L'an dernier, quarante-deux sociétés pétrolières et gazières ont déposé un dossier de mise en faillite en Amérique du Nord; depuis que les prix du pétrole ont chuté en 2015, il y a eu 208 dépôts de bilan par les producteurs, impliquant environ 122 milliards de dollars de dette globale, selon le cabinet d'avocats Haynes and Boone.

Les prix du pétrole ont chuté malgré la perte de jusqu'à un million de barils par jour d'exportations libyennes en raison des troubles politiques qui s'y sont déroulés. Une réunion convoquée à la hâte de l'Organisation des pays exportateurs de pétrole et de la Russie, prélude possible à une baisse de la production, a contribué à endiguer la baisse des prix, peut-être seulement temporairement.

Les compagnies pétrolières américaines avaient déjà resserré leurs budgets l'année dernière, avec environ 14 000 des 750 000 employés aux États-Unis ayant perdu leur emploi. Au cours de la semaine dernière, Exxon Mobil, ConocoPhillips et Chevron ont annoncé des résultats décevants en raison des bas prix du pétrole et du gaz et des marges bénéficiaires étroites.

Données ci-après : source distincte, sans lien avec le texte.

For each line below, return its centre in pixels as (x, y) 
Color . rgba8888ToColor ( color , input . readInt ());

Un effondrement prolongé des prix entre 2014 et 2017 a contraint les sociétés pétrolières et gazières américaines à licencier plus de 160 000 travailleurs, et environ 100 000 au Texas seulement.

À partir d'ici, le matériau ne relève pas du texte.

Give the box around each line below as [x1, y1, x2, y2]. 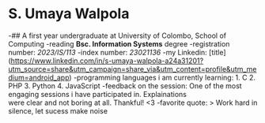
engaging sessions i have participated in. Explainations [8, 89, 187, 99]
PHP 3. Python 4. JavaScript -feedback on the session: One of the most [8, 80, 243, 91]
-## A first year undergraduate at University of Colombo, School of [8, 31, 227, 40]
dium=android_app [8, 73, 70, 82]
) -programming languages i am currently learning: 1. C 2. [69, 73, 256, 82]
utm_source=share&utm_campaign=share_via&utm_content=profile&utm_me [8, 64, 257, 73]
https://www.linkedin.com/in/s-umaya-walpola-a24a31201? [10, 56, 204, 65]
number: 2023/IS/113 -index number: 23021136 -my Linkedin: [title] [8, 47, 226, 57]
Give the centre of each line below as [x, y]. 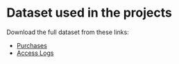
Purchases [32, 45]
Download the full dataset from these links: [68, 32]
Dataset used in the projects [89, 13]
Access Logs [35, 53]
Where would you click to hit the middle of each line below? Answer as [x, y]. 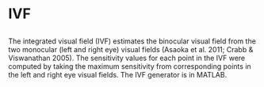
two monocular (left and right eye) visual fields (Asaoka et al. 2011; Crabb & [131, 49]
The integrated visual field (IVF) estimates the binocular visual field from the [132, 41]
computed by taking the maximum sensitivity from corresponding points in [130, 66]
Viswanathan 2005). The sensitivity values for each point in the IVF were [127, 58]
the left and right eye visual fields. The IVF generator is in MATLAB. [118, 74]
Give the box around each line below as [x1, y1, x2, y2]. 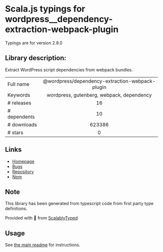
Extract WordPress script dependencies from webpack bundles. [5, 67, 133, 73]
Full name [7, 81, 30, 88]
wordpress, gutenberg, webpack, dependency [47, 91, 152, 98]
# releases [7, 99, 32, 106]
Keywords [7, 91, 31, 98]
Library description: [5, 54, 66, 62]
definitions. [5, 206, 28, 211]
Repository [12, 168, 34, 175]

S&P Global Platts, la société d'analyse énergétique, a déclaré que le virus pourrait réduire la demande mondiale de pétrole de 4%, soit 4,1 millions de barils par jour, en février. Pour l'année entière, l'entreprise prévoit une baisse quotidienne moyenne de la demande mondiale de 290 000 à un million de barils.

"Il y a encore trop d'incertitude sur la propagation du virus et ses conséquences sur l'économie", a déclaré Claudio Galimberti, responsable de la demande et du raffinage analytique chez S&P Global Platts.